## To do
Before you return the lines below, strip out any images and keep every word as written.

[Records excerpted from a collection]
-- -- --

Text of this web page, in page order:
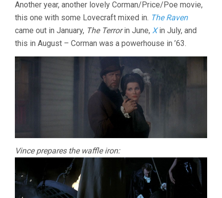
PALACE
ROGER
CORMAN)
Another year, another lovely Corman/Price/Poe movie,
this one with some Lovecraft mixed in. The Raven
came out in January, The Terrorin June, Xin July, and
this in August – Corman was a powerhouse in ’63.
Vince prepares the waffle iron:
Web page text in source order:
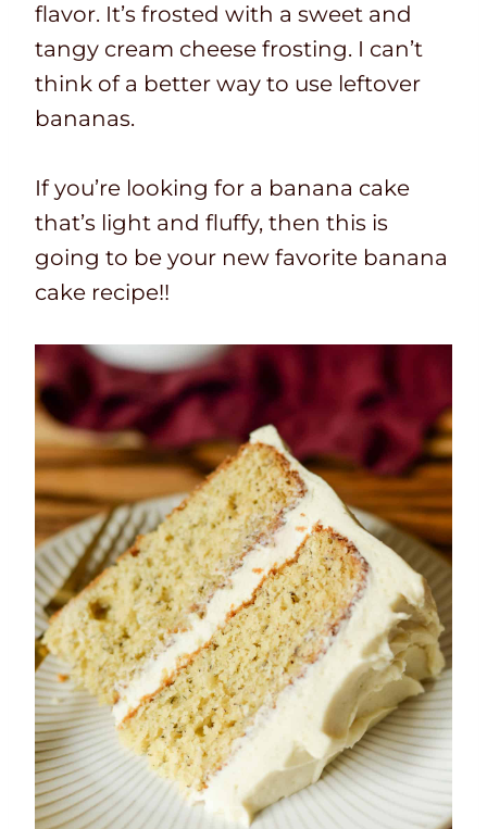
m
e
flavor. It’s frosted with a sweet and
tangy cream cheese frosting. I can’t
think of a better way to use leftover
bananas.
If you’re looking for a banana cake
that’s light and fluffy, then this is
going to be your new favorite banana
cake recipe!!
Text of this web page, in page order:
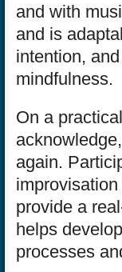
and with
and is
intention,
mindfulness.
On a
again.
provide a
helps
processes
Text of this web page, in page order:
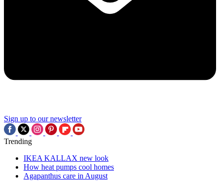
Sign up to our newsletter
Trending
IKEA KALLAX new look
How heat pumps cool homes
Agapanthus care in August
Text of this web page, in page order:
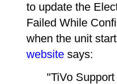
to update the
Failed While
when the unit
website says:
"TiVo
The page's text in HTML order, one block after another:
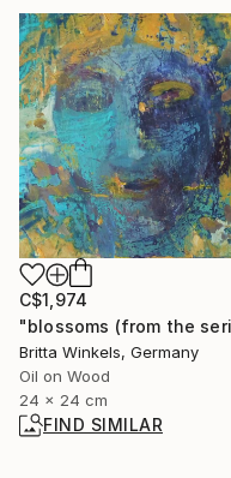
C$1,974
Britta Winkels, Germany
Oil on Wood
24 x 24 cm
FIND SIMILAR
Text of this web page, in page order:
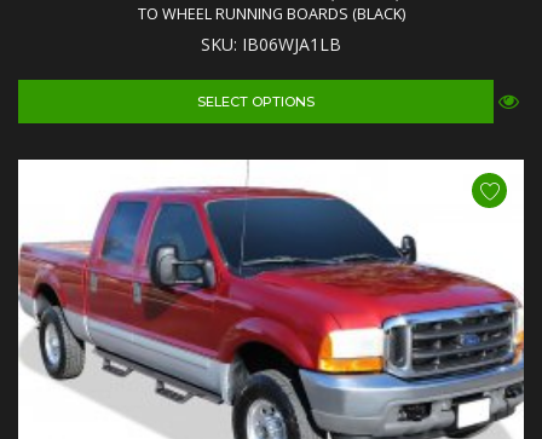
TO WHEEL RUNNING BOARDS (BLACK)
SKU: IB06WJA1LB
SELECT OPTIONS
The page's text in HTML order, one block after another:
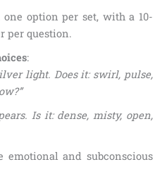
one option per set, with a 10-
per question.
:
light. Does it: swirl, pulse,
Is it: dense, misty, open,
emotional and subconscious
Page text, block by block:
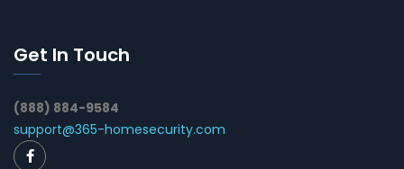
Get In Touch
(888) 884-9584
support@365-homesecurity.com
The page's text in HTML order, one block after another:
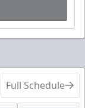
Full Schedule
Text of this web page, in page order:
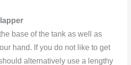
base of the tank as well as
hand. If you do not like to get
alternatively use a lengthy
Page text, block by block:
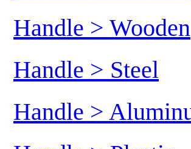
Handle > Wooden
Handle > Steel
Handle >
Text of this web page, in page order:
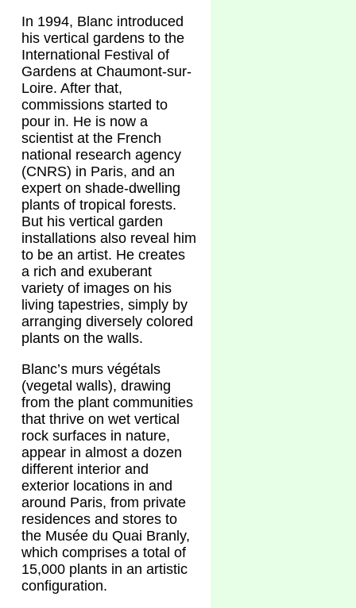
In 1994, Blanc introduced
his vertical gardens to the
International Festival of
Gardens at Chaumont-sur-
Loire. After that,
commissions started to
pour in. He is now a
scientist at the French
national research agency
(CNRS) in Paris, and an
expert on shade-dwelling
plants of tropical forests.
But his vertical garden
installations also reveal him
to be an artist. He creates
a rich and exuberant
variety of images on his
living tapestries, simply by
arranging diversely colored
plants on the walls.
Blanc’s murs végétals
(vegetal walls), drawing
from the plant communities
that thrive on wet vertical
rock surfaces in nature,
appear in almost a dozen
different interior and
exterior locations in and
around Paris, from private
residences and stores to
the Musée du Quai Branly,
which comprises a total of
15,000 plants in an artistic
configuration.

-- -- --

## Result
Text of this web page, in page order:
PALACE
ROGER
CORMAN)
Another year, another lovely Corman/Price/Poe movie,
this one with some Lovecraft mixed in. The Raven
came out in January, The Terrorin June, Xin July, and
this in August – Corman was a powerhouse in ’63.
Vince prepares the waffle iron:
Web page text in source order:
m
e
flavor. It’s frosted with a sweet and
tangy cream cheese frosting. I can’t
think of a better way to use leftover
bananas.
If you’re looking for a banana cake
that’s light and fluffy, then this is
going to be your new favorite banana
cake recipe!!
Text of this web page, in page order:
and with
and is
intention,
mindfulness.
On a
again.
provide a
helps
processes
Text of this web page, in page order:
Sign up to our newsletter
Trending
IKEA KALLAX new look
How heat pumps cool homes
Agapanthus care in August
Text of this web page, in page order:
to update the
Failed While
when the unit
website says:
"TiVo
The page's text in HTML order, one block after another:
C$1,974
Britta Winkels, Germany
Oil on Wood
24 x 24 cm
FIND SIMILAR
Text of this web page, in page order:
TO WHEEL RUNNING BOARDS (BLACK)
SKU: IB06WJA1LB
SELECT OPTIONS
The page's text in HTML order, one block after another:
one option per set, with a 10-
per question.
:
light. Does it: swirl, pulse,
Is it: dense, misty, open,
emotional and subconscious
Page text, block by block:
Get In Touch
(888) 884-9584
support@365-homesecurity.com
The page's text in HTML order, one block after another:
Full Schedule
Text of this web page, in page order:
base of the tank as well as
hand. If you do not like to get
alternatively use a lengthy
Page text, block by block:
Handle > Wooden
Handle > Steel
Handle >
Text of this web page, in page order:
In 1994, Blanc introduced
his vertical gardens to the
International Festival of
Gardens at Chaumont-sur-
Loire. After that,
commissions started to
pour in. He is now a
scientist at the French
national research agency
(CNRS) in Paris, and an
expert on shade-dwelling
plants of tropical forests.
But his vertical garden
installations also reveal him
to be an artist. He creates
a rich and exuberant
variety of images on his
living tapestries, simply by
arranging diversely colored
plants on the walls.
Blanc’s murs végétals
(vegetal walls), drawing
from the plant communities
that thrive on wet vertical
rock surfaces in nature,
appear in almost a dozen
different interior and
exterior locations in and
around Paris, from private
residences and stores to
the Musée du Quai Branly,
which comprises a total of
15,000 plants in an artistic
configuration.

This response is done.